这日,陪圣上用了晚膳,席上萧翎喝了几杯果酒,初时不显,等冷风一吹,便有些上头。
萧翎不知道这酒后劲儿大,直接上了轿辇,路上一晃一颠,萧翎便受不住了。
缭乱把脚软手软的萧翎扶下来,萧翎扶着池塘边的栏杆便呕。
她不愿让下人看见自己如此狼狈的样子,挥了挥手,让缭乱带着人远远等着。
许是头朝下呕得久了,萧翎只觉得脑子也被吐了出去一般。
她眼前一片昏花,看东西雾蒙蒙地不说,脑子也生锈了一般。
她一抬眼,竟然见着太子站在身旁。
萧翎冷笑:“我都特意绕道走了,不想还能碰见哥哥。”
太子神色有些古怪,他开口:“皇姐......”
眼前人嘴唇一张一合,萧翎费力辨认他说了什么。
只可惜这酒着实要命,她来不及思考便又是一阵恶心,她张着嘴像是要把内脏呕出来一般。
太子递过来一张帕子,萧翎抬手拍开,气恼道:“滚开,我不想见你。”
本该是恶狠狠地一巴掌,却因为醉酒没力气,显得像是欲拒还迎般的撒娇。
太子顿了顿,之后一手卡住了萧翎后颈,另一只手拿着帕子,不容拒绝的擦上了萧翎嘴角。
萧翎猛地一锤身边人的胸膛,哭闹道:“你不是不会手软吗?你去啊,你去告发我,你让圣上弄死我......”
太子哑着嗓子:“我怎么舍得你去死......”
萧翎一扭身,钻进在太子怀里抹了把鼻涕,伸手狠狠掐了一下太子腰间肉,恶狠狠道:“你那日既说得那样绝情,现在又假惺惺哄我作甚?滚去找你的良娣去......”

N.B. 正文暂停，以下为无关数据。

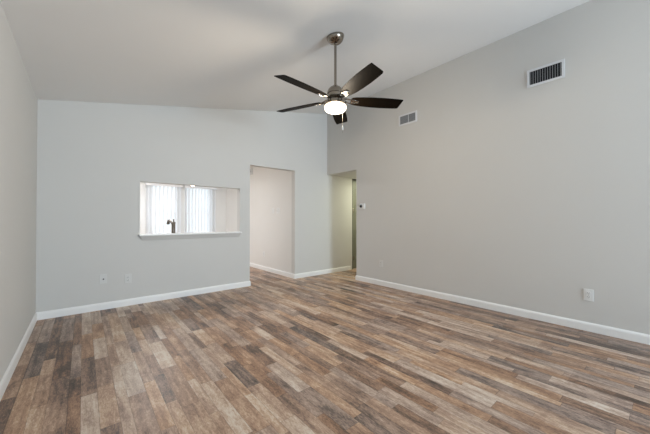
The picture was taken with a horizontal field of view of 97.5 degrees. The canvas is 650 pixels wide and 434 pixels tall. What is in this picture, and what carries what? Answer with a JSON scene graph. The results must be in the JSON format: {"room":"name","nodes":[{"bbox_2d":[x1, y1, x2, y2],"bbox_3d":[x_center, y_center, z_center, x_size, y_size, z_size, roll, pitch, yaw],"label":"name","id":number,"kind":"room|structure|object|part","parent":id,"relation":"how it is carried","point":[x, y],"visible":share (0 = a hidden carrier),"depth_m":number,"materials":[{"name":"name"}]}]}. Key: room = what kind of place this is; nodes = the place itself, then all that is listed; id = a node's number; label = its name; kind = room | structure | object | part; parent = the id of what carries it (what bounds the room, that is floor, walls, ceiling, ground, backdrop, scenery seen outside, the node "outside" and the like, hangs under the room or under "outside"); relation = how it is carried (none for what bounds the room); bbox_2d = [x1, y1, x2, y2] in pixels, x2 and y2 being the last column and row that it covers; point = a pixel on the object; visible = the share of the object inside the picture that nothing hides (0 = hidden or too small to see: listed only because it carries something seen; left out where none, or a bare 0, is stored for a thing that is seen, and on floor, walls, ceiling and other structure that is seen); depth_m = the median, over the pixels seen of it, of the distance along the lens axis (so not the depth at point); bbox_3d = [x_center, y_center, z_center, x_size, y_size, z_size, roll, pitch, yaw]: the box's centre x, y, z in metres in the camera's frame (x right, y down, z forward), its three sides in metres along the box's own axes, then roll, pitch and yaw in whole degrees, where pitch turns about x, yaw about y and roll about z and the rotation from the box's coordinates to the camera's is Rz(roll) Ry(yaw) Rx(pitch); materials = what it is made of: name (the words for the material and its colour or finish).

太子身体一僵,表情更奇怪了,他几乎是用一种惊悚的眼神看着萧翎,他惊疑不定,一时间竟愣住了。
气氛忽然变得凝滞诡异,饶是萧翎醉酒,也不由疑惑地看了太子一眼。
就是这一眼,萧翎登时一惊,酒醒了大半。
眼前人哪里是太子,分明是——萧璟!
萧璟和萧恪虽非同母所生,但眉眼、身形却都生得极像,猛地一眼足有六七分相似。
若非说有什么不同,那便是萧璟脸型更柔和,更像他的母妃。
是了,离宫的时候为了避开萧恪,特意绕了远道,此时碰见的,正是萧璟才对。
这是回京之后,她第一次见到萧璟。
萧璟一拱手,“皇姐安好。”
萧翎乍惊之下,脸色发白,“二皇子心里要是真有我这个皇姐,方才就不该将错就错。”
萧璟忽而一笑:“皇姐自己醉酒认错人,反倒是怨起臣弟来了。啧,没想到,臣弟今日倒是窥得了一个大秘密啊......”
萧翎冷声道:“萧璟,慎言!”
萧璟敛了笑容:“皇姐对太子一口一个哥哥,对臣弟不是二皇子就是萧璟,真是偏心啊得紧啊。”
萧翎不欲多言,扭头边走,不想被萧璟扯住了小臂。
萧璟道:“听说,前几日皇姐和太子吵了一架,我本以为是做戏,现在看来是太子真的惹皇姐不快了。”
“不会手软?告发?圣上?让我猜猜,总不会是因为......摘星楼吧?”
萧翎不言,只是眼神冰冷如刀。
萧璟略略一想便明白,“我这位太子兄长身后助力颇多,摘星楼想从他这里得到从龙之功想来并不容易,皇姐生气......莫非是价码没谈拢?”
听萧璟说到这里,萧翎心下一松,明白是萧璟误会了,但她也不澄清。
萧璟见她不语,以为是自己一语中的,神色带了几分得意。
“皇姐,摘星楼要的价码太子不愿意给,我却乐意至极,而且......”萧璟上前两步,抓起萧翎的手,慢慢抚向了自己这张和太子六七分相似的脸。
他低低道:“太子能给皇姐的,我也能给,我比太子更年轻,皇姐要不要试试?”
萧翎猛地瞪大双眼,反手一巴掌抽了上去,她几乎是抖着嗓子喊出声:“恶心。”
萧璟用指腹搓着自己被打的脸颊,笑出了声:“分明是一样的脸,皇姐也太偏心了。”
萧翎被恶心得一刻都待不下去,转身就走,身后传来萧璟的声音。
“摘星楼想裂土封王、吞养私兵、封侯拜相都行,我都愿意给,皇姐不愿意和我谈,那我也可以去和国师谈......”
萧翎忍无可忍,扭头斥骂道:“你算什么东西,也敢肖想这些!”
萧璟是认真的,很快,他就和殷鹤搭上了线。
殷鹤此人,狼子野心但又极度谨慎,局势未明朗之前,殷鹤不会明着站队,也不会承诺什么。
不出所料,萧璟碰了个软钉子,但殷鹤到底也没把事情做绝......
“所以,这就是师父想给萧璟的消息?”萧翎翻看着殷鹤手书,问道。
六合道:“您接管了京城的暗桩,这东西就得过您的手,国师的意思很明确了。”
确实很明确了,意思就是,透不透露,透露多少,都看萧翎心情。
萧翎思及太子,心道,他这一路走得太顺了,如今也该给他个教训。
随手抄起一沓情报递给六合,“都给萧璟送过去,萧璟那边最近有什么动作,你们全力配合。”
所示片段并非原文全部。